FIESTA DE LAS CABAÑAS
Conocida también como la fiesta de la recolección o de los tabernáculos; en Levítico 23:39 se la denomina “fiesta de Jehová”. Las instrucciones para su observancia se encuentran en Levítico 23:34-43, Números 29:12-38 y Deuteronomio 16:13-15. La fiesta transcurría entre los días 15 y 21 de Etanim, con una asamblea solemne en el día 22. Etanim (Tisri: septiembre-octubre) era originalmente el primer mes del calendario judío, pero después del éxodo de Egipto llegó a ser el séptimo mes del año sagrado, puesto que Abib (Nisán: marzo-abril), que anteriormente había sido el séptimo mes, pasó a ser el primero. (Éx 12:2.) La fiesta de las cabañas celebraba la recolección de los frutos del suelo, el grano, el aceite y el vino: “el producto de la tierra”. (Le 23:39.) Se hace referencia a ella como “la fiesta de la recolección al término del año”. La convocación santa, en el octavo día, clausuraba solemnemente el ciclo anual de fiestas. (Éx 34:22; Le 23:34-38.)

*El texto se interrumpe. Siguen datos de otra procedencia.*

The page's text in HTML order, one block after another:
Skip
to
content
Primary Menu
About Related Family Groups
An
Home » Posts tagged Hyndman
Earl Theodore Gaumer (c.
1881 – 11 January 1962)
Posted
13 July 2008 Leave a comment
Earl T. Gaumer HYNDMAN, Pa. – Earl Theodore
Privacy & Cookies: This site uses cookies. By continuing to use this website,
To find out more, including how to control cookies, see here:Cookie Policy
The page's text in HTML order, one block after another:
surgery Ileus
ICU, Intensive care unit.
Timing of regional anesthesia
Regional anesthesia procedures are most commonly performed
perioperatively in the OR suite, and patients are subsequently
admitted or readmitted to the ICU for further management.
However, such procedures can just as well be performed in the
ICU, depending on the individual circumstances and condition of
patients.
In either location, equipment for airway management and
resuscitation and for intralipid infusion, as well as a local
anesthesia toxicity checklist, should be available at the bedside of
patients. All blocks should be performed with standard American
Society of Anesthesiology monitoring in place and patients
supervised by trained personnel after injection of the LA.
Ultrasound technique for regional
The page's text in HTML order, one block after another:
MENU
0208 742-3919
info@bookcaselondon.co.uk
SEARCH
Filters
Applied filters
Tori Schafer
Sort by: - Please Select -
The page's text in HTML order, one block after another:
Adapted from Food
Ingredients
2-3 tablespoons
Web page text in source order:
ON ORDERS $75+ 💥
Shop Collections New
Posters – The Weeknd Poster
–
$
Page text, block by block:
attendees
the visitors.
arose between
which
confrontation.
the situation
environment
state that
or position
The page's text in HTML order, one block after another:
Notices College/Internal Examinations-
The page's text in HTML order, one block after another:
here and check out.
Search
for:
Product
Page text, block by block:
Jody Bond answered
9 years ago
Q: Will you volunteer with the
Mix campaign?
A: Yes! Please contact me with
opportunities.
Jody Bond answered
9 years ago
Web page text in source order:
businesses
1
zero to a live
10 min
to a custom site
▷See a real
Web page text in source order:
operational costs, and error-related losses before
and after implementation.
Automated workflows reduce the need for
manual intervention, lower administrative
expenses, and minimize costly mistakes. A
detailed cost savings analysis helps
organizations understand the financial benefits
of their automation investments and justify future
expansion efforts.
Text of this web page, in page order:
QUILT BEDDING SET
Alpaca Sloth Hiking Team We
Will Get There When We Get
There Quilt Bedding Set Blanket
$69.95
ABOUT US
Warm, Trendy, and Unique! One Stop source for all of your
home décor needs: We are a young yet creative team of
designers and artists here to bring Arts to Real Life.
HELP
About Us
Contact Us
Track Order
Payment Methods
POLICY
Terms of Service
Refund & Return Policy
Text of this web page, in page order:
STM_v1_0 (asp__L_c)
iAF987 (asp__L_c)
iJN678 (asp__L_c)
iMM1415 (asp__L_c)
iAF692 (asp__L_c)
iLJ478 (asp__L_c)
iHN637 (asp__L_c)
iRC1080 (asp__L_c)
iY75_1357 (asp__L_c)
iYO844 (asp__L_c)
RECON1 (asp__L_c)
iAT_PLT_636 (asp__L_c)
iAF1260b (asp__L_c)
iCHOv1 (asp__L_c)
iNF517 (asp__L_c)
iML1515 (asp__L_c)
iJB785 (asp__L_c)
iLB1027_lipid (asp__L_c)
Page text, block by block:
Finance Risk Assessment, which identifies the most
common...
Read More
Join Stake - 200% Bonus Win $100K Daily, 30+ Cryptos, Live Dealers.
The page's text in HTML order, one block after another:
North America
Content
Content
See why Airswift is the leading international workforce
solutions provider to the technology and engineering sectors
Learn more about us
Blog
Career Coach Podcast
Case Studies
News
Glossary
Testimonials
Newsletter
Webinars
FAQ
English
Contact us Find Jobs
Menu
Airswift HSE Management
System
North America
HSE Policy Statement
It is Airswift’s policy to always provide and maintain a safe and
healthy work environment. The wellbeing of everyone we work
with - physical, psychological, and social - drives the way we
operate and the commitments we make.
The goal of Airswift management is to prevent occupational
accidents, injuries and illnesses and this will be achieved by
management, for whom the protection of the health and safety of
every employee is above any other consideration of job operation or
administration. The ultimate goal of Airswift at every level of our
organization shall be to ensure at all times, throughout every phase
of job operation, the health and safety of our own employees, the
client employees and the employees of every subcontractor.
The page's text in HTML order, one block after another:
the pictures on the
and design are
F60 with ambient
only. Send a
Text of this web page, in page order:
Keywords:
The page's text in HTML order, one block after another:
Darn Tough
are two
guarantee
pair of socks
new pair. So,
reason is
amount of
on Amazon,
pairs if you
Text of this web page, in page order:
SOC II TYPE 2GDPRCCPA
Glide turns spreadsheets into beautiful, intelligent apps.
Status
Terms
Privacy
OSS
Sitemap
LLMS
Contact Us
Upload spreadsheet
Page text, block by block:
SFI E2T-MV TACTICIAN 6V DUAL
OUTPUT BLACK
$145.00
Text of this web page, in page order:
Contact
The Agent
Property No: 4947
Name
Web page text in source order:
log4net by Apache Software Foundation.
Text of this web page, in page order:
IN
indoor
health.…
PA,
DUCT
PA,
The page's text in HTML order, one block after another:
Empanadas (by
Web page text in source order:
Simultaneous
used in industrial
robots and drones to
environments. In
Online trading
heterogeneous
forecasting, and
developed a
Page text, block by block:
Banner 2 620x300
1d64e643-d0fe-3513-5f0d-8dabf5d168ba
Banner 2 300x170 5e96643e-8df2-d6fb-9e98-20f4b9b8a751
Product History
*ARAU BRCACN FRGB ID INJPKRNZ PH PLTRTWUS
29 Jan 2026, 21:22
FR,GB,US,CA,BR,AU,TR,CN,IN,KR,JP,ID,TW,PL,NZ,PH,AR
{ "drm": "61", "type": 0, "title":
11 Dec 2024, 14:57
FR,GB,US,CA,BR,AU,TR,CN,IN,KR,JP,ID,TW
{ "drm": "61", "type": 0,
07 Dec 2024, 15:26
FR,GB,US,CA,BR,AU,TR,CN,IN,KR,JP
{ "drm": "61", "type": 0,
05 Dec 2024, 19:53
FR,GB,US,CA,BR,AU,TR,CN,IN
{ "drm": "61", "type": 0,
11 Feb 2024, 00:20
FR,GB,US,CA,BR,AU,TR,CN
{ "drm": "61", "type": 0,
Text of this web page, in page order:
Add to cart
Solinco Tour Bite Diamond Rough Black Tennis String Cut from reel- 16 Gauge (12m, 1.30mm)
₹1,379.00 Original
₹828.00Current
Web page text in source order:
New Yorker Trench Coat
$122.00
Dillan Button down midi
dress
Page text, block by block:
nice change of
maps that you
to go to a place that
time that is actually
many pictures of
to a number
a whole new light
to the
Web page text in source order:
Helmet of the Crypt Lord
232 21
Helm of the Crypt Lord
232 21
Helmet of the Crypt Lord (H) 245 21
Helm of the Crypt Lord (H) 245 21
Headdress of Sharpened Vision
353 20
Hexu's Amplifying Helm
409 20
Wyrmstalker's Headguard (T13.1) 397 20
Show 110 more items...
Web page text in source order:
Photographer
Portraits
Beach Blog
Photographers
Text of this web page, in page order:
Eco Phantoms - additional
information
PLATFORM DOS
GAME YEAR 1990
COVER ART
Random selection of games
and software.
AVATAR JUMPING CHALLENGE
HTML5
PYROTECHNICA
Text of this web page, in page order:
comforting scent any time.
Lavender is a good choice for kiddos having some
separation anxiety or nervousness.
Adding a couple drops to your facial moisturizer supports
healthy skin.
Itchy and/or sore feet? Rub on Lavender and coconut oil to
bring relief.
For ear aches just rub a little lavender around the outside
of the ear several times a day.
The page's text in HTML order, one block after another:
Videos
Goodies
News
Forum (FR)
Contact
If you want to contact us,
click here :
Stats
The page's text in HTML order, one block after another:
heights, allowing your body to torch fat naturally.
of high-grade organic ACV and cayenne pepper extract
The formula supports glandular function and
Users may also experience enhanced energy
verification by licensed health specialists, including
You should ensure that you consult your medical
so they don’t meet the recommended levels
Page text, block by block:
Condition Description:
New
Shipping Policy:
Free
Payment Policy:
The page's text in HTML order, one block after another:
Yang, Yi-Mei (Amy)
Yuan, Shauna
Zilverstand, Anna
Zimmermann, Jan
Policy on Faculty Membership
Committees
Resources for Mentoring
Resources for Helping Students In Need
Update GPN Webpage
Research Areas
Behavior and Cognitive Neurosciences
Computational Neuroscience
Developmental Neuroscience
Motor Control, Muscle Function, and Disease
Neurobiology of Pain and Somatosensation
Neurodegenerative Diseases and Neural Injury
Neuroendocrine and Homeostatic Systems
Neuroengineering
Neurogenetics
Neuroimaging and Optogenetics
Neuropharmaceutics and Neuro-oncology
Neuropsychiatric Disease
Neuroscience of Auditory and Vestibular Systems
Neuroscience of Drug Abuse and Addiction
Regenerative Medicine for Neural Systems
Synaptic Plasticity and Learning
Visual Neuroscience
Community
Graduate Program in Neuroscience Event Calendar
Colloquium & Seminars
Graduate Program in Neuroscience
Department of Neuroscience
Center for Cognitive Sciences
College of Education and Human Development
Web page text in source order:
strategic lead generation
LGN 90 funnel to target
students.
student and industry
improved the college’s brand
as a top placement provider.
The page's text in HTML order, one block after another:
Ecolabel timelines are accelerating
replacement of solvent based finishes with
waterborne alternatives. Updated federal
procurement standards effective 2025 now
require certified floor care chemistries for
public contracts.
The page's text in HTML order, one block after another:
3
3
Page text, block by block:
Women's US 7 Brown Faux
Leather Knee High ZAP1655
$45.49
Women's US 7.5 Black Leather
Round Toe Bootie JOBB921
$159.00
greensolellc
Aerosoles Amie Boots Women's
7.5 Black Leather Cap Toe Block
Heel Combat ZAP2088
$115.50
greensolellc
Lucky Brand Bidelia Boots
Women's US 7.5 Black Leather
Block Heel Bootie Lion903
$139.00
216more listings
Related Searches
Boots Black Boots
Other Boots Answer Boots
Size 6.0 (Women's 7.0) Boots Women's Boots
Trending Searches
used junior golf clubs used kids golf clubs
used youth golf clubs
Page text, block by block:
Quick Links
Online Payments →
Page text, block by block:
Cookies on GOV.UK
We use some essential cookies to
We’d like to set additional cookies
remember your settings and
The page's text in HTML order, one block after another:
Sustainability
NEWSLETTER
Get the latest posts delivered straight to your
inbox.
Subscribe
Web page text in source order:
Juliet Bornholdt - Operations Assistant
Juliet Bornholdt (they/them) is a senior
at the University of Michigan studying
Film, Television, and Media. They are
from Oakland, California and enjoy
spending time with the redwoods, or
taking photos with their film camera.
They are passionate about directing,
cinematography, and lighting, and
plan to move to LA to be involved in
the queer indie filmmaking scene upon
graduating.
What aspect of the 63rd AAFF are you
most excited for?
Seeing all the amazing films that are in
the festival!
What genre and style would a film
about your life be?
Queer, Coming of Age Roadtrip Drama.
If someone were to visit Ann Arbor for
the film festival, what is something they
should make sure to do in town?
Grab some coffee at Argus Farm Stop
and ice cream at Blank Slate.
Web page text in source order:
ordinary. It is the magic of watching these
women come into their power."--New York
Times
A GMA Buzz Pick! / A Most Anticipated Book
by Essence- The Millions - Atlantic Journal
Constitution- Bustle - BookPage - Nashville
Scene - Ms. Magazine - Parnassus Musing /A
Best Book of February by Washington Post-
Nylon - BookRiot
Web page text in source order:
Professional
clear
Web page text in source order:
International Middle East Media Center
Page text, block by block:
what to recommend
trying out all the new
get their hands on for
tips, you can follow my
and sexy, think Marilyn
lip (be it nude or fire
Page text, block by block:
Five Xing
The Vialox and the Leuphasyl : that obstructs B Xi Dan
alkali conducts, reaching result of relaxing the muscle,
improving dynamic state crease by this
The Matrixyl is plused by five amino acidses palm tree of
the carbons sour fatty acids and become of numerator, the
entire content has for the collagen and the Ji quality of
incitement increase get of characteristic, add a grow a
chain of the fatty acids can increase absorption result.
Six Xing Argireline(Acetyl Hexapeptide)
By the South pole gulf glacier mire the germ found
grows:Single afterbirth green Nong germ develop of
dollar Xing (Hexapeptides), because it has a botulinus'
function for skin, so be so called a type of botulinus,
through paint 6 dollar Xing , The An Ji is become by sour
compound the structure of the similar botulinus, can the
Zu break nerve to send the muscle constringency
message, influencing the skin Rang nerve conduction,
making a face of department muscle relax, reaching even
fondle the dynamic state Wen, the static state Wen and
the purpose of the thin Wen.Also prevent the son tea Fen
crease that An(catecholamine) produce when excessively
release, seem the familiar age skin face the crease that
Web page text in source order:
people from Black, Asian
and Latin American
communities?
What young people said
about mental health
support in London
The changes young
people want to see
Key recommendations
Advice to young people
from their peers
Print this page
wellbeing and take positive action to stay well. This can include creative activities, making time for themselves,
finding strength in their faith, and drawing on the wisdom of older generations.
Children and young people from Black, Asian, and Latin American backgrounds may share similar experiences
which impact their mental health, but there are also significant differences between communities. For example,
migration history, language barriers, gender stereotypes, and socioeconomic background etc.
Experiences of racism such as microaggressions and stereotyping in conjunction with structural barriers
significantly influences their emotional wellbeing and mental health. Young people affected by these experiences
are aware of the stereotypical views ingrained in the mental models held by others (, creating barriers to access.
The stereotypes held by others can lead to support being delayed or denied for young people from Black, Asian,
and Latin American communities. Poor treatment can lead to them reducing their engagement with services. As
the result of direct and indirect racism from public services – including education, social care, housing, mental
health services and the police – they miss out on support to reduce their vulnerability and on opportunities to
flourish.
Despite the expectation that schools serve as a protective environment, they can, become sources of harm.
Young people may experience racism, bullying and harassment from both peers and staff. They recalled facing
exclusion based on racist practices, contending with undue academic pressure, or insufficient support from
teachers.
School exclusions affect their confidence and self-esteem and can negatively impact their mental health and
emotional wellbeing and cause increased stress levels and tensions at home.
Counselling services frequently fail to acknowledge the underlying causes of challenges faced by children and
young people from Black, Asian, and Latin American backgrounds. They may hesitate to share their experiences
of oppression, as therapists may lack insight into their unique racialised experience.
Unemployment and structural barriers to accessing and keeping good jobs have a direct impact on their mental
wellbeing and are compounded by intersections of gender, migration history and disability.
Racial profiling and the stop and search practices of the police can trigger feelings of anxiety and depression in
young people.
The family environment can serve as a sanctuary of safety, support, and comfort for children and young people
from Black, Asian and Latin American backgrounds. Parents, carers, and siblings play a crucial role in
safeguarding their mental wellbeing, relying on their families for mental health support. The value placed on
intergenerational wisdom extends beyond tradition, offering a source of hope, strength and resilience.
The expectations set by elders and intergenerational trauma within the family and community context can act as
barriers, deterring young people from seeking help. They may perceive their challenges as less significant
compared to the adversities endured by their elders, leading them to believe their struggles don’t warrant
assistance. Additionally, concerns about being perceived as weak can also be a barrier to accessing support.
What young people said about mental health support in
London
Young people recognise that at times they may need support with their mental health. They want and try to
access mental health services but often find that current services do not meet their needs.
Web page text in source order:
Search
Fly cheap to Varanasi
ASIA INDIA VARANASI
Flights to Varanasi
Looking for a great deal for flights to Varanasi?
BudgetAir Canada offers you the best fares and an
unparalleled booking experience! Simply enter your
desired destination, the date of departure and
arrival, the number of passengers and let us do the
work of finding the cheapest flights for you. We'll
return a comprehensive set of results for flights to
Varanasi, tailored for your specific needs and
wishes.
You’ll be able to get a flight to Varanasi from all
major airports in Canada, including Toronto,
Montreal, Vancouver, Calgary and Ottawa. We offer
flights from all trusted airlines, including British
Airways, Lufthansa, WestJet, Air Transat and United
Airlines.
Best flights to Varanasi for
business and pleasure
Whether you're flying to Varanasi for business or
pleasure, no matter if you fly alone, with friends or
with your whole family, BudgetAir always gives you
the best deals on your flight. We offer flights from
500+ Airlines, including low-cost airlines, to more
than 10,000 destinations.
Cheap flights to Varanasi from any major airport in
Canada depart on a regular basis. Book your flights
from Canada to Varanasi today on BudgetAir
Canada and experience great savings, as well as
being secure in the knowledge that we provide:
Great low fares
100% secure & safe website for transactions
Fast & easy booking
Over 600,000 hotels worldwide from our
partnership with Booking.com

La fiesta de las cabañas señalaba para los israelitas el fin de la parte principal del año agrícola. Por lo tanto, era un tiempo de alegría y agradecimiento debido a la bendición de Jehová sobre el fruto de todas las cosechas. Asimismo, puesto que el Día de Expiación se habría observado tan solo cinco días antes, el pueblo tendría un sentimiento de estar en paz con Jehová. Aunque solo los varones estaban obligados a asistir a esta fiesta, había familias enteras que lo hacían. Durante los siete días de la fiesta, todos los asistentes tenían que morar en cabañas (heb. suk·kóhth). Por lo general, había una cabaña para cada familia. (Éx 34:23; Le 23:42.) Estas cabañas se levantaban en los patios de las casas, en los techos de las moradas, en los atrios del templo, en las plazas públicas y en los caminos, a una distancia de la ciudad que no excediera el camino de un sábado. Tenían que hacerlas del “fruto de árboles espléndidos”, frondas de palmeras, ramas mayores de árboles frondosos y álamos. (Le 23:40.) En los días de Esdras las cabañas se hicieron con hojas de olivo y de árboles oleíferos, hojas de mirto (muy aromáticas), hojas de palma y de árboles ramosos. El hecho de que todo el pueblo, ricos y pobres por igual, morasen en cabañas y hasta comiesen durante siete días en ellas, y el que todas estuviesen hechas de los mismos materiales, llevados de los valles y montañas del país, realzaba la absoluta igualdad que todos compartían en la fiesta. (Ne 8:14-16.)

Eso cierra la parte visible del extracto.